Understanding our XGB Classifier Model
The partial dependence plot (PDP)
Animals that were either spayed or neutered (fix), their outcomes improve. Female that were not spayed did better than males not neutered. If the status was unknown decrease the outcome significantly.
If the animal had a name at the time of outcome, it improve the outcome of the animal. as much as 10%
The younger the animal the less negative impact on the outcome not having a name had.
Drilling down to specific observation
If we look at the overall transformed training data average impact on model output magnitude. Shows those features with greater impact.

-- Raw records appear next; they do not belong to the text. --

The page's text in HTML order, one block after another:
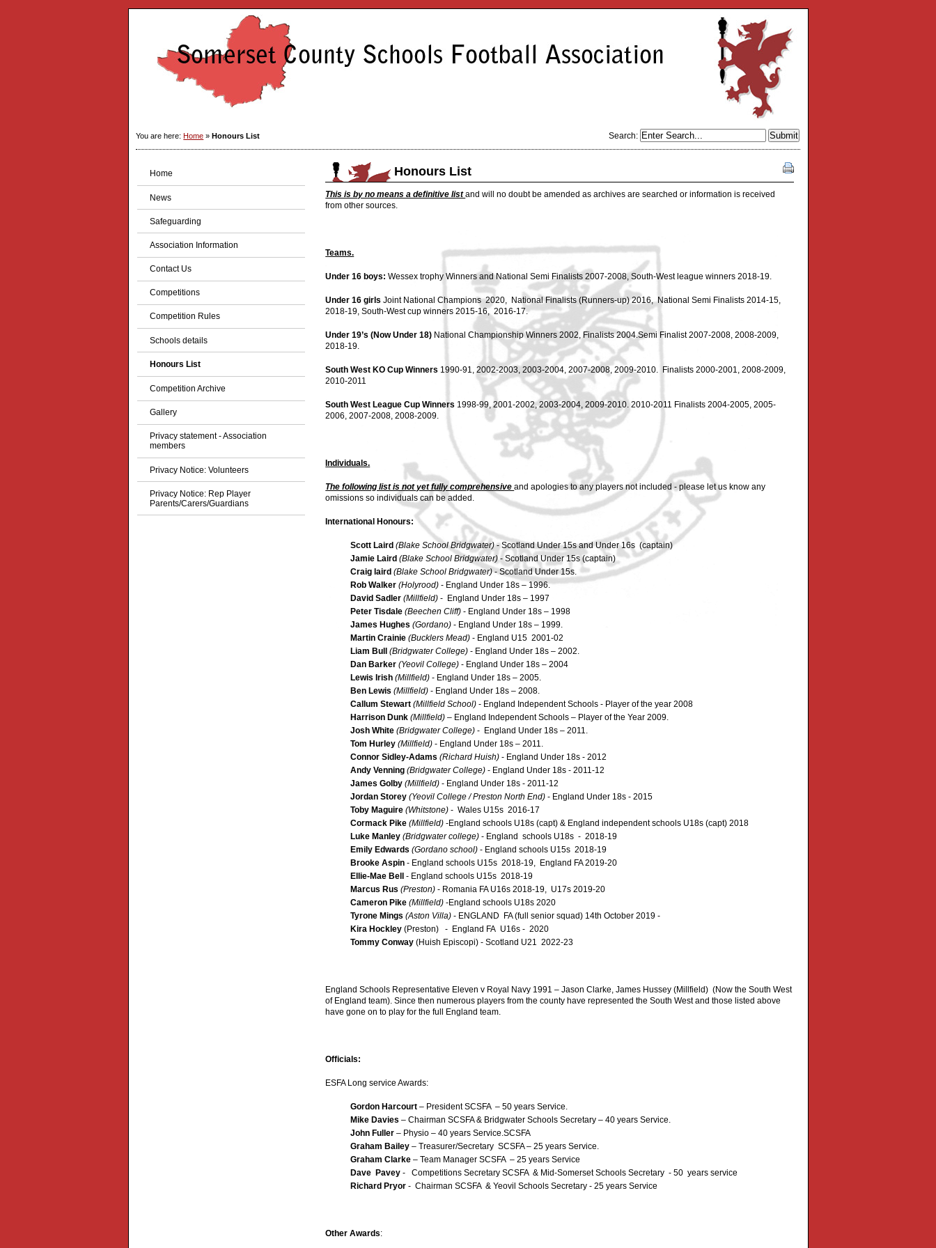
Search:
You are here:Home »Honours List
Home
News
Safeguarding
Association Information
Contact Us
Competitions
Competition Rules
Schools details
Honours List
Competition Archive
Gallery
Privacy statement - Association
members
Privacy Notice: Volunteers
Privacy Notice: Rep Player
Parents/Carers/Guardians
Honours List
This is by no means a definitive listand will no doubt be amended as archives are searched or information is received
from other sources.
Teams.
Under 16 boys: Wessex trophy Winners and National Semi Finalists 2007-2008, South-West league winners 2018-19.
Under 16 girls Joint National Champions 2020, National Finalists (Runners-up) 2016, National Semi Finalists 2014-15,
2018-19, South-West cup winners 2015-16, 2016-17.
Under 19’s (Now Under 18) National Championship Winners 2002, Finalists 2004.Semi Finalist 2007-2008, 2008-2009,
2018-19.
South West KO Cup Winners 1990-91, 2002-2003, 2003-2004, 2007-2008, 2009-2010. Finalists 2000-2001, 2008-2009,
2010-2011
South West League Cup Winners 1998-99, 2001-2002, 2003-2004, 2009-2010. 2010-2011 Finalists 2004-2005, 2005-
2006, 2007-2008, 2008-2009.
Individuals.
The following list is not yet fully comprehensiveand apologies to any players not included - please let us know any
omissions so individuals can be added.
International Honours:
Scott Laird (Blake School Bridgwater)- Scotland Under 15s and Under 16s (captain)
Jamie Laird (Blake School Bridgwater)- Scotland Under 15s (captain)
Craig laird (Blake School Bridgwater)- Scotland Under 15s.
Rob Walker (Holyrood)- England Under 18s – 1996.
David Sadler (Millfield) - England Under 18s – 1997
Peter Tisdale (Beechen Cliff) - England Under 18s – 1998
James Hughes (Gordano) - England Under 18s – 1999.
Martin Crainie (Bucklers Mead) - England U15 2001-02
Liam Bull(Bridgwater College) - England Under 18s – 2002.
Dan Barker (Yeovil College) - England Under 18s – 2004
Lewis Irish (Millfield) - England Under 18s – 2005.
Ben Lewis (Millfield) - England Under 18s – 2008.
Callum Stewart (Millfield School) - England Independent Schools - Player of the year 2008
Harrison Dunk (Millfield) – England Independent Schools – Player of the Year 2009.
Josh White (Bridgwater College) - England Under 18s – 2011.
Tom Hurley (Millfield) - England Under 18s – 2011.
Connor Sidley-Adams (Richard Huish) - England Under 18s - 2012
Andy Venning (Bridgwater College)- England Under 18s - 2011-12
James Golby (Millfield) - England Under 18s - 2011-12
Jordan Storey (Yeovil College / Preston North End) - England Under 18s - 2015
Toby Maguire (Whitstone)- Wales U15s 2016-17
Cormack Pike (Millfield) -England schools U18s (capt) & England independent schools U18s (capt) 2018
Luke Manley (Bridgwater college) - England schools U18s - 2018-19
Emily Edwards (Gordano school) - England schools U15s 2018-19
Brooke Aspin - England schools U15s 2018-19, England FA 2019-20
Ellie-Mae Bell - England schools U15s 2018-19
Marcus Rus (Preston) - Romania FA U16s 2018-19, U17s 2019-20
Cameron Pike (Millfield) -England schools U18s 2020
Tyrone Mings (Aston Villa) - ENGLAND FA (full senior squad) 14th October 2019 -
Kira Hockley (Preston) - England FA U16s - 2020
Tommy Conway (Huish Episcopi) - Scotland U21 2022-23
England Schools Representative Eleven v Royal Navy 1991 – Jason Clarke, James Hussey (Millfield) (Now the South West
of England team). Since then numerous players from the county have represented the South West and those listed above
have gone on to play for the full England team.
Officials:
ESFA Long service Awards:
Gordon Harcourt– President SCSFA – 50 years Service.
Mike Davies – Chairman SCSFA & Bridgwater Schools Secretary – 40 years Service.
John Fuller – Physio – 40 years Service.SCSFA
Graham Bailey – Treasurer/Secretary SCSFA – 25 years Service.
Graham Clarke – Team Manager SCSFA – 25 years Service
Dave Pavey - Competitions Secretary SCSFA & Mid-Somerset Schools Secretary - 50 years service
Richard Pryor - Chairman SCSFA & Yeovil Schools Secretary - 25 years Service
Other Awards:

For an observation representing a bat the feature representing the year of birth and Date and time of the outcome have the most significant high impact. The fact the bat is a bat has a huge impact in lowering the score.
animal_type Other
breed Bat
color Brown
date_of_birth 2014-09-09T00:00:00
datetime 2015-09-10T09:08:00
sex_upon_outcome unknown
Name_known 0
age_upon_outcome_d 366
sex unknown
year_birth 2014
month_birth 9
year_outcome 2015
month_outcome 9
day_outcome 10
selected_breed Non_dog_cat
For an observation representing a cat the feature representing sex upon outcome = neutered male has the biggest positive magnitude; as well as only being ~3 months of age and having a name like “Yoda” does not hurt either!
animal_type Cat
breed Domestic Longhair
color Brown Tabby
date_of_birth 2014-03-16T00:00:00
datetime 2014-06-20T18:22:00
sex_upon_outcome neutered male
Name_known 1
age_upon_outcome_d 96
sex male
year_birth 2014
month_birth 16
year_outcome 2014
month_outcome 6
day_outcome 20
selected_breed Cat
Name: 21087, dtype: object
“Yoda” the Cat: features average impact on prediction output magnitude. Here we can see more clearly what features have the greatest magnitude on Yoda’s outcome and being a Jedi is not one of them. Also, we can see that feature magnitude does not align 1:1 with the features' magnitude of the overall model.